The third installment in the Thor series, Thor: Ragnarok once again delivers fans an action-packed, visually-stunning movie experience.
In the Taika Waititi directed film, viewers first find Thor (Chris Hemsworth) attempting to prevent Ragnarok — the prophecy of darkness to destroy Thor’s beloved city of Asgard — by killing the demon beast, Surtur.
After killing Surtur, Thor comes back to Asgard to find that his father has been replaced by his brother, the god of mischief, Loki (Tom Hiddleston).
Oden (Anthony Hopkins) tells his sons that Ragnarok is still coming in the shape of their sister, the goddess of death, Hela (Cate Blanchett).
While attempting to escape Hela, the two demigods get knocked out of the portal and into another planet where warriors are forced to fight against each other.

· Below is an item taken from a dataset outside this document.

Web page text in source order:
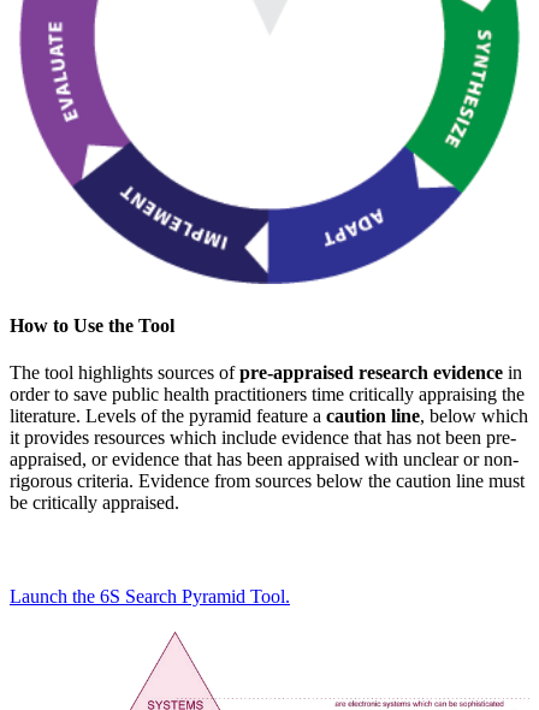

The ruler of the planet, only known as the Grandmaster (Jeff Goldblum), forces Thor into fighting, claiming that he will let Thor go if he defeats his champion.
A fellow Avenger, The Incredible Hulk (Mark Ruffalo), soon appears, which sets up a new dynamic duo within The Avengers franchise.

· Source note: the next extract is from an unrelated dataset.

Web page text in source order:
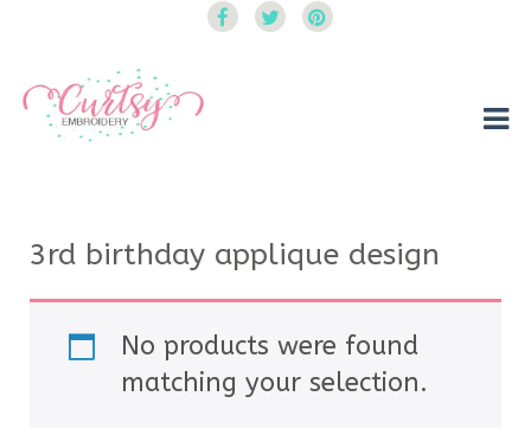
3rd birthday applique design
No products were found
matching your selection.

The film does a remarkably good job at completing Thor’s journey to becoming King of Asgard. In the past two movies, viewers have seen Thor find himself be the hero of Earth. Now that his relationship with Jane Foster (Natalie Portman) has ended, and Earth is protected for the time being, Thor sees this as a good time to focus on his home world and his people.
Nevertheless, Jane Foster’s abrupt departure lacked any emotion. The couple dated for nearly two years, so there should have been more explanation as to why they broke up, rather than a quick and unceremonious sendoff.
Marvel Studios have created a template to how it make its movies, which can make the film’s storyline bland. While most people were probably wanting to see how Thor ended up in the Infinity War, Thor: Ragnarok is more of a filler before the Infinity War hits theaters until next year.
Despite this, Thor: Ragnarok will provide several laughs as its cast has great comedic timing. The humor is easy to understand and comes just in time where it may seem too serious. However, it can seem to be too whimsical at times; after all, they are demigods who are stopping the destruction of their home planet, so there should be times for serious dialogue without humor.
The symbolism in the film plays perfectly with his rise to king — for example, his hammer being destroyed. The hammer is his crutch, and he finds his power beyond the hammer, similar to people finding crutches in things, not willing to let go.
The relationship between Thor and Loki is also captured well through their adventure across the universe. Of course, they do have a very complicated relationship, but at the end of the day, the film shows how they are brothers who care for Asgard.
Overall, Thor: Ragnarok is a great, family-friendly movie with visual effects that make it seem as if these other worlds and dimensions are truly real.